While 80% of the state's confirmed COVID-19 cases are in Macomb, Oakland and Wayne counties, Whitmer countered the virus doesn’t observe county, state or party lines.
"Yeah, we might not have had a fatality in every part of the state, but it is present statewide, and the more people move around, the more likely that's going to show up," the governor said.
Likewise, Sen. Jeremy Moss, D-Southfield, said his home county of Oakland County had one case on March 10. Now, his ZIP code alone has 247 confirmed cases.
"This order is important statewide, even in places with only one confirmed case today," Moss said.
Rich Studley, president and CEO of the Michigan Chamber of Commerce, said he was still examining the new order Thursday afternoon.
He said continuing a stay-home requirement through the end of the month is reasonable, but he said his group's members will have concerns about the details.
Some of the new provisions could be challenging for retailers, Studley said.
'Economic crisis will go on'
Whitmer announced her initial "Stay Home, Stay Safe" order on March 23. The order, which took effect March 24, requires most businesses to limit their operations unless they are involved with "critical infrastructure."
The order has now been in effect for 16 days. Over that time, the number of COVID-19 cases and deaths have climbed in Michigan, which ranks third among all states for confirmed cases and deaths.
As of Thursday, the state had 21,504 confirmed cases of COVID-19 and 1,076 deaths. However, the number of new cases reported Thursday was a nine-day low for new cases in a 24-hour period. And some Republicans have called on Whitmer to begin loosening restrictions on businesses as the state sees record spikes in unemployment claims.
State Rep. Jim Lower, R-Greenville, said exempting lawn care and nursery operations from the stay-at-home requirements "would be a step toward normalcy for a portion of Michigan residents who are struggling to pay bills, rent and mortgages because they have been put out of work."
But it could be a while before the Legislature can have a direct say in the matter. On Tuesday, lawmakers extended the governor's emergency declaration by 23 days to April 30. The declaration gives the governor power to take unilateral steps to combat the virus.
The governor has the power to issue a stay-at-home order past the April 30 expiration date set by the Legislature.

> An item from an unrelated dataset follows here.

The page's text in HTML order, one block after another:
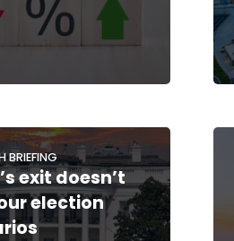
BRIEFING
exit doesn’t
election

However, the order would no longer be in effect if lawmakers let the emergency declaration expire on April 30, said Gideon D'Assandro, spokesman for the House Republicans.
Stephen Hawes, an epidemiology professor at the University of Washington, cautioned Wednesday that lifting population-based interventions aimed at limiting the spread of the virus early, like a stay-at-home order, could result in future upticks in case numbers.
That "will be the challenge for policy-makers moving forward as populations begin to experience a decline of infections and deaths," Hawes said.
Whitmer cautioned Thursday that if the state doesn't "get the health crisis under control, the economic crisis will go on and on and on." She noted Singapore was considered the "gold standard" for combating COVID-19.
"But then they stopped, and now they've got a second wave," Whitmer said. "That would be the most devastating thing for our state.
"If we think that on April 30, that we just flip a switch and life returns to how it was — it's not going to be how it was. We just all have to kind of come to terms with that, and that's the harsh truth."